When email is received in Hastymail with for instance ISO-2022-JP/8-Bits character encoding, very often used in Japan, Hastymail will convert it default into UTF-8 to display.
I have digged through all PHP scripts of Hastymail and everything is fixed UTF-8.
When replying on differently encoded emails it stays encoded in UTF-8.
It is very well possible that receiver cannot see such email i.e. it is good practise to reply emails in the same character encoding. This is not possible now with Hastymail. There is no option to set the character-encoding except for 8-bits, Base64 and Quoted-Printable.

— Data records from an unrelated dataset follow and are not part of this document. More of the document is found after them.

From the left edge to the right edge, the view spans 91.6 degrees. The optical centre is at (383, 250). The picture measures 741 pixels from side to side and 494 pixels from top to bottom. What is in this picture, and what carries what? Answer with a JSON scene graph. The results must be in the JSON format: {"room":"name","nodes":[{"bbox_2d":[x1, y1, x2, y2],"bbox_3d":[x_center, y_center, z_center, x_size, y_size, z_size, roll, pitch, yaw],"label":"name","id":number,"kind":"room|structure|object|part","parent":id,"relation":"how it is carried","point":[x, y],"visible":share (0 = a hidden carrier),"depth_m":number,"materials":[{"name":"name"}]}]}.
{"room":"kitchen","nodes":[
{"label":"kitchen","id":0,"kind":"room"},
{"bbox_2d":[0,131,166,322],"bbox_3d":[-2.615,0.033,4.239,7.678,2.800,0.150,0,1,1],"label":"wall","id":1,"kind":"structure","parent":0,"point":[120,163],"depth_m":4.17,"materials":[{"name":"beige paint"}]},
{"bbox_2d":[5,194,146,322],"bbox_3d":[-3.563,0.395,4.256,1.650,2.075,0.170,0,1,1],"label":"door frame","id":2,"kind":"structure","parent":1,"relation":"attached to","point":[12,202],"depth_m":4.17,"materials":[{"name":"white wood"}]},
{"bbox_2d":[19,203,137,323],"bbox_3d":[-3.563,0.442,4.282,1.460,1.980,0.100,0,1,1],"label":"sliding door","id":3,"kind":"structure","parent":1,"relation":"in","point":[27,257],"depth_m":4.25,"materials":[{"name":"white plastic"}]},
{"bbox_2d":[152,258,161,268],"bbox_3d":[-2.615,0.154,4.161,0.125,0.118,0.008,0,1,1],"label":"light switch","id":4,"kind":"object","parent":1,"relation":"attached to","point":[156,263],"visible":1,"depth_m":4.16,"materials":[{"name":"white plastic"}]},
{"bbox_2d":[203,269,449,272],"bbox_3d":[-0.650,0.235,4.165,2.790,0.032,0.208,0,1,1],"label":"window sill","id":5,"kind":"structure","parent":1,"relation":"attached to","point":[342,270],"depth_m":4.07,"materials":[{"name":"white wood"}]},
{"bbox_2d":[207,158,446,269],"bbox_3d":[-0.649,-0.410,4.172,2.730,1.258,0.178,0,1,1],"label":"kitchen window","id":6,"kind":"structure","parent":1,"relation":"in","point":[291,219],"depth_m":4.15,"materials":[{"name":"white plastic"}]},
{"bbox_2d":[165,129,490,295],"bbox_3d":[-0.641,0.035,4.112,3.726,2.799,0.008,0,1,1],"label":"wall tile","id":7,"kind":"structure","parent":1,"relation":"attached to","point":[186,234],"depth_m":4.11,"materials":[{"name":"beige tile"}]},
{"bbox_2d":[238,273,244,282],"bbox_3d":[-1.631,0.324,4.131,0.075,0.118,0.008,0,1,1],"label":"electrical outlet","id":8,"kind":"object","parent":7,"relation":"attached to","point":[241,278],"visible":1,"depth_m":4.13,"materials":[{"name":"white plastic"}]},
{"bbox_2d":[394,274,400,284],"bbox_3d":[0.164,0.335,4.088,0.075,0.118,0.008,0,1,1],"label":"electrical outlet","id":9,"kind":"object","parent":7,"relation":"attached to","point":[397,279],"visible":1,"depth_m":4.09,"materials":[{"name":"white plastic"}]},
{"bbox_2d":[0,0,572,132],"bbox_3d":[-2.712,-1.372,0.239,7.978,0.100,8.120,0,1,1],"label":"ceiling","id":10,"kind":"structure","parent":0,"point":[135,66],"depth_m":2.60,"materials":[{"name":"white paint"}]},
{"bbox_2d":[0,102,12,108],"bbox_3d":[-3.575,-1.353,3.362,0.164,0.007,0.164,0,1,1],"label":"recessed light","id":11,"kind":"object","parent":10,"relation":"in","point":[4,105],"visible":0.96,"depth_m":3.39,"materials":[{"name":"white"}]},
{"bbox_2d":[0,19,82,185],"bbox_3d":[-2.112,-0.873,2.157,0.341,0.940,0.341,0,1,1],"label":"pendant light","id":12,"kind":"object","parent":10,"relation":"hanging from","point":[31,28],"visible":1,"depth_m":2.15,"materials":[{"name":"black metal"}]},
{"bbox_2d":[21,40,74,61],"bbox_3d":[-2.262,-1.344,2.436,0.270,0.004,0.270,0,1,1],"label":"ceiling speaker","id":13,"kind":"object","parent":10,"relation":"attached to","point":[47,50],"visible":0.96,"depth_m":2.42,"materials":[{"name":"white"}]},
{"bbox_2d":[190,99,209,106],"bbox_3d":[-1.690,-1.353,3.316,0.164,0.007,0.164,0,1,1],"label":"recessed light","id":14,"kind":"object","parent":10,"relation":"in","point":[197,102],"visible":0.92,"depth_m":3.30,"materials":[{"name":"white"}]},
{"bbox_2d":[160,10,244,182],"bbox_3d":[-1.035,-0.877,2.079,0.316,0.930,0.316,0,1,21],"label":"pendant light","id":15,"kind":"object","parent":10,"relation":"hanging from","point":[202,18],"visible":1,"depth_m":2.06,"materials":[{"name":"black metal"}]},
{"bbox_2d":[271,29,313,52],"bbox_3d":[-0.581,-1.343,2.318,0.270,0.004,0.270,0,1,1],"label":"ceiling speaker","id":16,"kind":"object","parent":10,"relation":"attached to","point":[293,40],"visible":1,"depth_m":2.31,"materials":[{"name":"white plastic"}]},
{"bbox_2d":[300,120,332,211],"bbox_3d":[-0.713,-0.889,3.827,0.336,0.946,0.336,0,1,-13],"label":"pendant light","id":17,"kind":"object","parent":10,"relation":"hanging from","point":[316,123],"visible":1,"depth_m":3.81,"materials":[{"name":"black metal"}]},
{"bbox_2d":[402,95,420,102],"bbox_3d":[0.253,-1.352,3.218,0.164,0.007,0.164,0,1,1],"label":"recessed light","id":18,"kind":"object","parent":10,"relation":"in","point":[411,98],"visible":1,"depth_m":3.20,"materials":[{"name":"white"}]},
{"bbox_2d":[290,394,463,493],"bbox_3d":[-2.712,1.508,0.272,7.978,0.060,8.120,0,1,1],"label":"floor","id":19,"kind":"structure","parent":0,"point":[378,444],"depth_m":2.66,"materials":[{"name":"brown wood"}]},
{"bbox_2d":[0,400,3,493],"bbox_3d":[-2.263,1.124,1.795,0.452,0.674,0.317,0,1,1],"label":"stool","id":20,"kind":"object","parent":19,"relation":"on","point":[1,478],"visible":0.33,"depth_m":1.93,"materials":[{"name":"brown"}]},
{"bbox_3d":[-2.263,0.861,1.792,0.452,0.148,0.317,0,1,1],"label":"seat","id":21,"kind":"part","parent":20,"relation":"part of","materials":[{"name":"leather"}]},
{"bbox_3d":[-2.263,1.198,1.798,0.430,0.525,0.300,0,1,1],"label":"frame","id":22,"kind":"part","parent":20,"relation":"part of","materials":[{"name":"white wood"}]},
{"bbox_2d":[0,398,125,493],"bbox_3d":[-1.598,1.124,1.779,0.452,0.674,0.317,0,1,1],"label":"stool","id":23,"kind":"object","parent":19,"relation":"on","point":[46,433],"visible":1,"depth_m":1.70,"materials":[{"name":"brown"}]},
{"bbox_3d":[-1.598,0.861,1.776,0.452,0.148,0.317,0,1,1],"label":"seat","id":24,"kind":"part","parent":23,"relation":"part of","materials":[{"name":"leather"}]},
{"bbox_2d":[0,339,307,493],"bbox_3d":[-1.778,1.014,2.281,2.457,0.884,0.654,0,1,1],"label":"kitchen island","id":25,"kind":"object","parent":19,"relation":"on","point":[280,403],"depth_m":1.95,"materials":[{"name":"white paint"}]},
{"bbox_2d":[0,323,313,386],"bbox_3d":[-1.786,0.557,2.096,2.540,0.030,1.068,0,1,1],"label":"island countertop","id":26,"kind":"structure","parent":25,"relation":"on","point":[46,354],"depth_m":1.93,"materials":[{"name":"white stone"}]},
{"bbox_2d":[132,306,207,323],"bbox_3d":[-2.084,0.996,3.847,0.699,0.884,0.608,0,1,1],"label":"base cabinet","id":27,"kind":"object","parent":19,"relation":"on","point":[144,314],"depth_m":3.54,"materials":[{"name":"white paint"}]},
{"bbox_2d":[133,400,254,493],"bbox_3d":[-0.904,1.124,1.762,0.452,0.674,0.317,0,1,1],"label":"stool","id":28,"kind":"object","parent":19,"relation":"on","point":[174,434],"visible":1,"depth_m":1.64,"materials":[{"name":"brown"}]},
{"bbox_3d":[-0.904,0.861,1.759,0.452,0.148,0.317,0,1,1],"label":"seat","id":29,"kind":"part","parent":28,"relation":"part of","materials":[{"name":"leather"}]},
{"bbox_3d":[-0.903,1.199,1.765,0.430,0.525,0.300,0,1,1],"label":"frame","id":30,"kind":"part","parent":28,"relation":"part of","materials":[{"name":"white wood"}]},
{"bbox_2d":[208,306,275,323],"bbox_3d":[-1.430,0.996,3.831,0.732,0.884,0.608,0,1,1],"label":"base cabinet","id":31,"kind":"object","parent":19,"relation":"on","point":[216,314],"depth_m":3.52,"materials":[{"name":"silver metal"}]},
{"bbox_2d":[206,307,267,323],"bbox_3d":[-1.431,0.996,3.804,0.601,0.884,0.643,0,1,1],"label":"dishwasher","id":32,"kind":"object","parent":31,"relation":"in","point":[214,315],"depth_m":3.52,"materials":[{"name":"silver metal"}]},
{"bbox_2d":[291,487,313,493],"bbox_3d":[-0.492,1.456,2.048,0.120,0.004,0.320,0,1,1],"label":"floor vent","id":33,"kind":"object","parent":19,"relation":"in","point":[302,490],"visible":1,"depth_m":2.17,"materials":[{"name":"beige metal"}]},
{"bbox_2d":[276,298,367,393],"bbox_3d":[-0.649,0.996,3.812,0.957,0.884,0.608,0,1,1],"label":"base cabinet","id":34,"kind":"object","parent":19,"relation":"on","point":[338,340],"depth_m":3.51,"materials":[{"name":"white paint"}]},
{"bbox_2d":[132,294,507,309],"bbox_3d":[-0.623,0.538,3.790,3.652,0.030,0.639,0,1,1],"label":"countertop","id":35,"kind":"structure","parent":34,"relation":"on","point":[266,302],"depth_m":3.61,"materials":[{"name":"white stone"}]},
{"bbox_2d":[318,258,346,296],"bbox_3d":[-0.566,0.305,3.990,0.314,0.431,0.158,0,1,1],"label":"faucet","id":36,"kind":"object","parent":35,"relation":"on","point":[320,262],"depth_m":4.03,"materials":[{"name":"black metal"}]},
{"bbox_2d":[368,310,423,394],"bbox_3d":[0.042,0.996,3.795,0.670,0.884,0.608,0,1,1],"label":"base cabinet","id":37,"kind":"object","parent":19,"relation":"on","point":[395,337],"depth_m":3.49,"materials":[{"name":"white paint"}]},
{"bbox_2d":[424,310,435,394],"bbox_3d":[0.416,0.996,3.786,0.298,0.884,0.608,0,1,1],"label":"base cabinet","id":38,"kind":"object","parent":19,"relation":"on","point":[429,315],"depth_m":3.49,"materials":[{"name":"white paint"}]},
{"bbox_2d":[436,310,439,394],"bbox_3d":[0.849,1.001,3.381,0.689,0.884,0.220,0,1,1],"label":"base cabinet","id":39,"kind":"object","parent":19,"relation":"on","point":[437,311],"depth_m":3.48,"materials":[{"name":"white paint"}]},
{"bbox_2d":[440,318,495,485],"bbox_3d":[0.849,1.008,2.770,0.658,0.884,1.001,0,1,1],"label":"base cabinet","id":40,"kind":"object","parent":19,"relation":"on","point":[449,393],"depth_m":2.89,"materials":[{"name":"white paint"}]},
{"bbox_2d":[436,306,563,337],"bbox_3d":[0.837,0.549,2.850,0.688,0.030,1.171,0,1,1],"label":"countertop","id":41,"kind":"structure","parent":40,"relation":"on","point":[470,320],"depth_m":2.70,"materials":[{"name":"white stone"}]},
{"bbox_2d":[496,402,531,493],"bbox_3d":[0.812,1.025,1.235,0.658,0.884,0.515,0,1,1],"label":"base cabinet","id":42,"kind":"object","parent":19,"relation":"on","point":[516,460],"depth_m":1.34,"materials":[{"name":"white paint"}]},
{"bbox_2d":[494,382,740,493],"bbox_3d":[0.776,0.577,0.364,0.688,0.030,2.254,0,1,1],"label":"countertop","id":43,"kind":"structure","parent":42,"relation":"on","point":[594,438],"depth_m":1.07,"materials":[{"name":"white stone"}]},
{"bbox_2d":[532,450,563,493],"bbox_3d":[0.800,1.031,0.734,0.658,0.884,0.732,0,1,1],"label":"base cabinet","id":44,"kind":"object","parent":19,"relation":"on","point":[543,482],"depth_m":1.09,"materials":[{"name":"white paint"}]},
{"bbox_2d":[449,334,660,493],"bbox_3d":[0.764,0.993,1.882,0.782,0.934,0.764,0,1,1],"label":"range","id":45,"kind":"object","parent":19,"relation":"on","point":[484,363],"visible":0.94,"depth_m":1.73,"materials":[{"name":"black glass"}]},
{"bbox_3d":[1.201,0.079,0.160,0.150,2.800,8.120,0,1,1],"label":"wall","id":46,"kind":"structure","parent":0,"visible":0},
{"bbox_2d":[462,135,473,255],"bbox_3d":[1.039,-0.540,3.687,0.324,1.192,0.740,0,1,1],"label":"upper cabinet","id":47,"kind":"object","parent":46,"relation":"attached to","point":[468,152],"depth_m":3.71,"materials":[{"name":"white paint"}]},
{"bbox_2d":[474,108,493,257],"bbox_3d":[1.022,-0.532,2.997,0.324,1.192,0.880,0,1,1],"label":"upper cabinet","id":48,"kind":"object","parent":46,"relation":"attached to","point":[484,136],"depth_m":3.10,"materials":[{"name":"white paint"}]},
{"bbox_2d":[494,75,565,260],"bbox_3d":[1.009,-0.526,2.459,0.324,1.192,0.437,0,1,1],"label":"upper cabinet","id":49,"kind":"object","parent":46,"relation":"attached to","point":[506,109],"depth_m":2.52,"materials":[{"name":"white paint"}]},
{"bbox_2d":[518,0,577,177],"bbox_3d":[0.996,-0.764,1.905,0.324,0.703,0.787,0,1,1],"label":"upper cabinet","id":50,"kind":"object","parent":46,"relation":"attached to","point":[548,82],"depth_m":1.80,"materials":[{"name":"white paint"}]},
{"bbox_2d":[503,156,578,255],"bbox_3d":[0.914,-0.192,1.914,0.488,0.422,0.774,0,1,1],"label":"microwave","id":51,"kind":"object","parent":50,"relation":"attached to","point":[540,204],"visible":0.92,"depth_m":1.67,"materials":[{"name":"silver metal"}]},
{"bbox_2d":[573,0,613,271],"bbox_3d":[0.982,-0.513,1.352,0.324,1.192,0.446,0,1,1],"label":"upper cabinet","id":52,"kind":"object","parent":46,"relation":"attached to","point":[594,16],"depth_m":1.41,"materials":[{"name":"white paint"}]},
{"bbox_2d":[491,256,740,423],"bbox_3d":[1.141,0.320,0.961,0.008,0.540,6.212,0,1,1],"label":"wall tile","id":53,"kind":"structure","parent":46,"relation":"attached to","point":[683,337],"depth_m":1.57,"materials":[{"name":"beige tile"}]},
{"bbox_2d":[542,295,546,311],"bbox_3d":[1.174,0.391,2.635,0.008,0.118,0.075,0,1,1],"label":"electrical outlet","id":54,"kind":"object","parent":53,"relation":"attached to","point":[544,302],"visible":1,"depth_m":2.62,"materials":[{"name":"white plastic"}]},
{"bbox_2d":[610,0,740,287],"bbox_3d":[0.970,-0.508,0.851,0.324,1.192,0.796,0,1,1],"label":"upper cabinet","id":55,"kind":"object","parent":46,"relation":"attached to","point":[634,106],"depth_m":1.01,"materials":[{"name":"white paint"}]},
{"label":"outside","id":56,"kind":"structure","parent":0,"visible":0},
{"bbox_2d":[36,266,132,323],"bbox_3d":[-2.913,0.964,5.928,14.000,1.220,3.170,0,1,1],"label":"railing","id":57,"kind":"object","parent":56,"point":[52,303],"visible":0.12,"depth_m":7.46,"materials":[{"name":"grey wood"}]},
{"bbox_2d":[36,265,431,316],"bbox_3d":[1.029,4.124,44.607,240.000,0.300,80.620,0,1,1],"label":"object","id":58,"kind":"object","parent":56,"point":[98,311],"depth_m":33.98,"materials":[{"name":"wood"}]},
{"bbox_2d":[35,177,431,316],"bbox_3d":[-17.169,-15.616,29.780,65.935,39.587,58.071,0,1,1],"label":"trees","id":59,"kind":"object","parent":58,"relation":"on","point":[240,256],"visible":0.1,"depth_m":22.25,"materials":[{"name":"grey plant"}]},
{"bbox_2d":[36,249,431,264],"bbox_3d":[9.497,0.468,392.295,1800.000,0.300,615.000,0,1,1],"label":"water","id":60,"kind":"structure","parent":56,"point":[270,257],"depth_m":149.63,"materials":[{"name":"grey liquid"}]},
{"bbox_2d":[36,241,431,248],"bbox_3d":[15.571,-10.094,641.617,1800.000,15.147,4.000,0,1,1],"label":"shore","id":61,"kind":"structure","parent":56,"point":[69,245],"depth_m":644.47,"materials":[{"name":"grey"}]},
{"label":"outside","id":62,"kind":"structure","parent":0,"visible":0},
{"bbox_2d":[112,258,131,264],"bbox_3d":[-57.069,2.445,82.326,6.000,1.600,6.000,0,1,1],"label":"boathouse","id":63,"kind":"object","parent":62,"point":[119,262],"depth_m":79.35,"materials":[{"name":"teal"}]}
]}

Other open source webmailers like Horde follow senders encoding correctly.
I think Hastymail would be much better when non-fixed character encoding would be implemented.
The PHP Manual on multi-byte encoding is here also quite clear in:
http://jp.php.net/manual/en/mbstring.ja-basic.php
Hastymail uses mb_convert_encoding of the PHP Multibyte String Functions to convert other encodings into UTF-8.
Since Hastymail already depends on PHP4 and if other (Db)features are needed by users even on PHP5 maybe a good idea to use more mb_ functions like in this example?
- assume Encoding is derived like this $enc = mb_detect_encoding($received_text)
- mb_language("japanese");
- mb_internal_encoding("EUC-JP");
- //日本語メール送信
- $to = "katou@example.com";
- $subject = "例の件について";
- $body = "どうでしょう?";
- $from = mb_encode_mimeheader(mb_convert_encoding("山本 正喜","JIS","EUC-JP"))."<masaki@example.com>";
- //ちゃんと日本語メールが送信できます
- mb_send_mail($to,$subject,$body,"From:".$from);
Further no comment - I like this light-weight HastyMail very much after a few days playing with it!
Cheers!
Fred
The problem as I see it is that in order to display different character sets on the same HTML page we have no choice but to convert them all to UTF-8. This is obvious when considering the mailbox view. Imagine subjects in different encodings and languages. Once converted to UTF-8 they can all be properly displayed on the same page under a single character set. HTML only allows a web page to have one character set. So while it is feasible to enable outgoing messages to use a different character set, we cannot correctly display that on the compose page, because the interface and the contents of the textarea would be in different encodings. The only thing I can think of would be to convert to UTF-8 as we do now while the reply is being composed, then after hitting send we convert back to the original character set.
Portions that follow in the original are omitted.